- _Data under study_
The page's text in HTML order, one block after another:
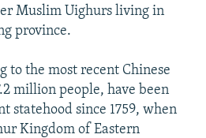
Muslim Uighurs living in
province.
to the most recent Chinese
million people, have been
statehood since 1759, when
Kingdom of Eastern
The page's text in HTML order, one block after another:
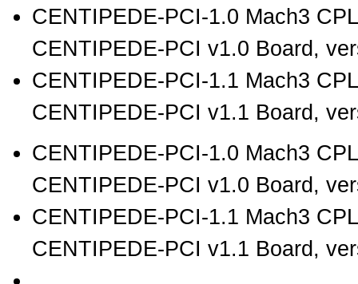
CENTIPEDE-PCI-1.0 Mach3
CENTIPEDE-PCI v1.0 Board,
CENTIPEDE-PCI-1.1 Mach3
CENTIPEDE-PCI v1.1 Board,
CENTIPEDE-PCI-1.0 Mach3
CENTIPEDE-PCI v1.0 Board,
CENTIPEDE-PCI-1.1 Mach3
CENTIPEDE-PCI v1.1 Board,
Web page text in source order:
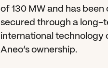
of 130 MW and has
secured through a long-
international technology
Aneo’s ownership.
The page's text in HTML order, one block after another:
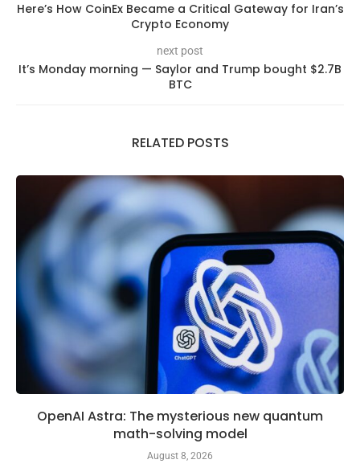
Here’s How CoinEx Became a Critical Gateway for Iran’s
Crypto Economy
next post
It’s Monday morning — Saylor and Trump bought $2.7B
BTC
RELATED POSTS
OpenAI Astra: The mysterious new quantum
math-solving model
August 8, 2026
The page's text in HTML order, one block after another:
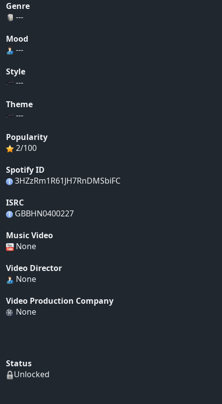
Genre
---
Mood
---
Style
---
Theme
---
Popularity
2/100
Spotify ID
3HZzRm1R61JH7RnDMSbiFC
ISRC
GBBHN0400227
Music Video
None
Video Director
None
Video Production Company
None
Status
Unlocked
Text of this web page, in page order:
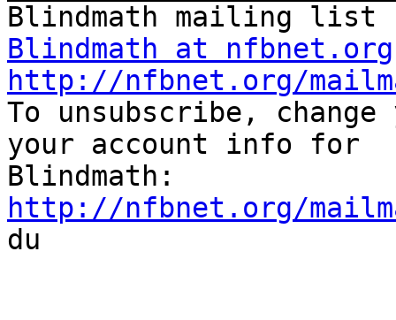
Blindmath at nfbnet.org
http://nfbnet.org/
To unsubscribe,
your account info for
http://nfbnet.org/
du
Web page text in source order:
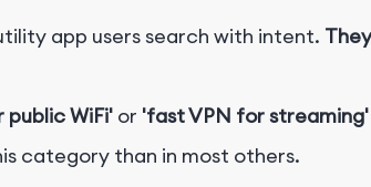
app users search with intent.
public WiFi' or 'fast VPN for streaming'
category than in most others.
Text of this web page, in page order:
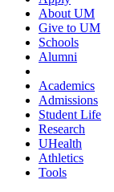
About UM
Give to UM
Schools
Alumni
Academics
Admissions
Student Life
Research
UHealth
Athletics
Tools
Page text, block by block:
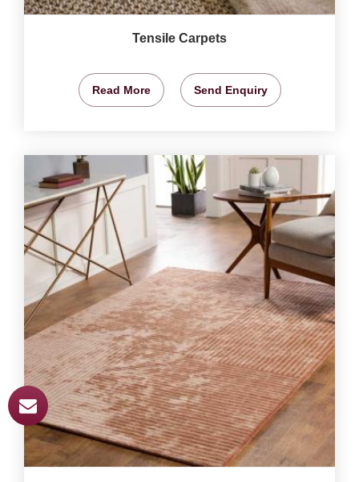
Tensile Carpets
Read More Send Enquiry
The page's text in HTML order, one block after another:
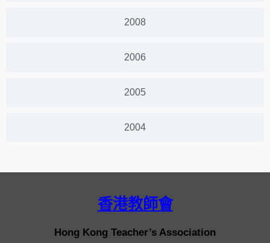
2008
2006
2005
2004
香港教師會
Hong Kong Teacher’s Association
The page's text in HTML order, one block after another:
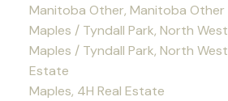
Manitoba Other, Manitoba Other
Maples / Tyndall Park, North
Maples / Tyndall Park, North
Estate
Maples, 4H Real Estate
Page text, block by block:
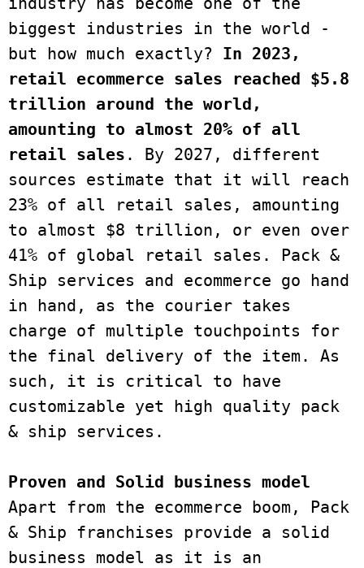
biggest industries in the world -
but how much exactly? In 2023,
retail ecommerce sales reached $5.8
trillion around the world,
amounting to almost 20% of all
retail sales . By 2027, different
sources estimate that it will reach
23% of all retail sales, amounting
to almost $8 trillion, or even over
41% of global retail sales. Pack &
Ship services and ecommerce go hand
in hand, as the courier takes
charge of multiple touchpoints for
the final delivery of the item. As
such, it is critical to have
customizable yet high quality pack
& ship services.
Proven and Solid business model
Apart from the ecommerce boom, Pack
& Ship franchises provide a solid
business model as it is an
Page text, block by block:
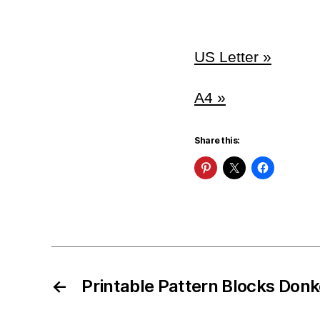
US Letter »
A4 »
Share this:
← Printable Pattern Blocks
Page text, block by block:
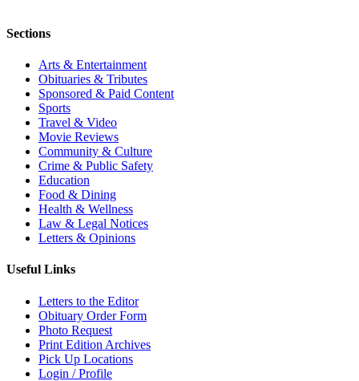
Sections
Arts & Entertainment
Obituaries & Tributes
Sponsored & Paid Content
Sports
Travel & Video
Movie Reviews
Community & Culture
Crime & Public Safety
Education
Food & Dining
Health & Wellness
Law & Legal Notices
Letters & Opinions
Useful Links
Letters to the Editor
Obituary Order Form
Photo Request
Print Edition Archives
Pick Up Locations
Login / Profile
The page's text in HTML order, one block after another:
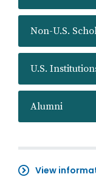
Non-U.S.
U.S.
Alumni
View
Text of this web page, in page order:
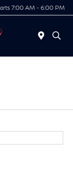
7:00 AM - 6:00 PM
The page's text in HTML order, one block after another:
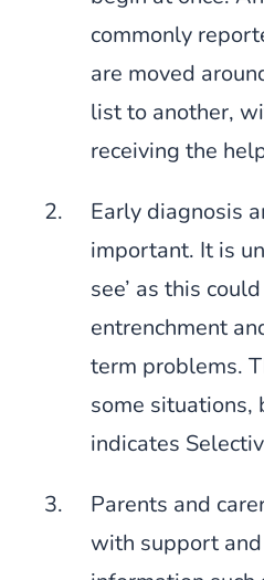
commonly
are moved
list to another,
receiving the
Early diagnosis
important. It is
see’ as this
entrenchment
term problems.
some situations,
indicates
Parents and
with support
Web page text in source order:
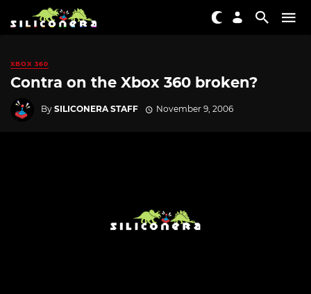
XBOX 360
Contra on the Xbox 360 broken?
By SILICONERA STAFF November 9, 2006
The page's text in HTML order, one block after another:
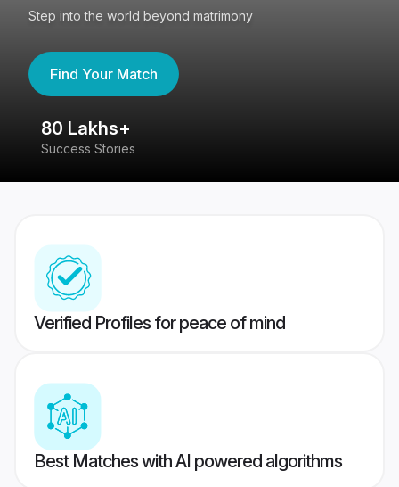
Step into the world beyond matrimony
Find Your Match
80 Lakhs+
Success Stories
Verified Profiles for peace of mind
Best Matches with AI powered algorithms

- _Task_
So that the copy stays exact, reproduce each record word for word and leave its images out.

- _Solved problem_
The page's text in HTML order, one block after another:
Muslim Uighurs living in
province.
to the most recent Chinese
million people, have been
statehood since 1759, when
Kingdom of Eastern
The page's text in HTML order, one block after another:
CENTIPEDE-PCI-1.0 Mach3
CENTIPEDE-PCI v1.0 Board,
CENTIPEDE-PCI-1.1 Mach3
CENTIPEDE-PCI v1.1 Board,
CENTIPEDE-PCI-1.0 Mach3
CENTIPEDE-PCI v1.0 Board,
CENTIPEDE-PCI-1.1 Mach3
CENTIPEDE-PCI v1.1 Board,
Web page text in source order:
of 130 MW and has
secured through a long-
international technology
Aneo’s ownership.
The page's text in HTML order, one block after another:
Here’s How CoinEx Became a Critical Gateway for Iran’s
Crypto Economy
next post
It’s Monday morning — Saylor and Trump bought $2.7B
BTC
RELATED POSTS
OpenAI Astra: The mysterious new quantum
math-solving model
August 8, 2026
The page's text in HTML order, one block after another:
Genre
---
Mood
---
Style
---
Theme
---
Popularity
2/100
Spotify ID
3HZzRm1R61JH7RnDMSbiFC
ISRC
GBBHN0400227
Music Video
None
Video Director
None
Video Production Company
None
Status
Unlocked
Text of this web page, in page order:
Blindmath at nfbnet.org
http://nfbnet.org/
To unsubscribe,
your account info for
http://nfbnet.org/
du
Web page text in source order:
app users search with intent.
public WiFi' or 'fast VPN for streaming'
category than in most others.
Text of this web page, in page order:
About UM
Give to UM
Schools
Alumni
Academics
Admissions
Student Life
Research
UHealth
Athletics
Tools
Page text, block by block:
Tensile Carpets
Read More Send Enquiry
The page's text in HTML order, one block after another:
2008
2006
2005
2004
香港教師會
Hong Kong Teacher’s Association
The page's text in HTML order, one block after another:
Manitoba Other, Manitoba Other
Maples / Tyndall Park, North
Maples / Tyndall Park, North
Estate
Maples, 4H Real Estate
Page text, block by block:
biggest industries in the world -
but how much exactly? In 2023,
retail ecommerce sales reached $5.8
trillion around the world,
amounting to almost 20% of all
retail sales . By 2027, different
sources estimate that it will reach
23% of all retail sales, amounting
to almost $8 trillion, or even over
41% of global retail sales. Pack &
Ship services and ecommerce go hand
in hand, as the courier takes
charge of multiple touchpoints for
the final delivery of the item. As
such, it is critical to have
customizable yet high quality pack
& ship services.
Proven and Solid business model
Apart from the ecommerce boom, Pack
& Ship franchises provide a solid
business model as it is an
Page text, block by block:
US Letter »
A4 »
Share this:
← Printable Pattern Blocks
Page text, block by block:
Sections
Arts & Entertainment
Obituaries & Tributes
Sponsored & Paid Content
Sports
Travel & Video
Movie Reviews
Community & Culture
Crime & Public Safety
Education
Food & Dining
Health & Wellness
Law & Legal Notices
Letters & Opinions
Useful Links
Letters to the Editor
Obituary Order Form
Photo Request
Print Edition Archives
Pick Up Locations
Login / Profile
The page's text in HTML order, one block after another:
Non-U.S.
U.S.
Alumni
View
Text of this web page, in page order:
7:00 AM - 6:00 PM
The page's text in HTML order, one block after another:
commonly
are moved
list to another,
receiving the
Early diagnosis
important. It is
see’ as this
entrenchment
term problems.
some situations,
indicates
Parents and
with support
Web page text in source order:
XBOX 360
Contra on the Xbox 360 broken?
By SILICONERA STAFF November 9, 2006
The page's text in HTML order, one block after another:
Step into the world beyond matrimony
Find Your Match
80 Lakhs+
Success Stories
Verified Profiles for peace of mind
Best Matches with AI powered algorithms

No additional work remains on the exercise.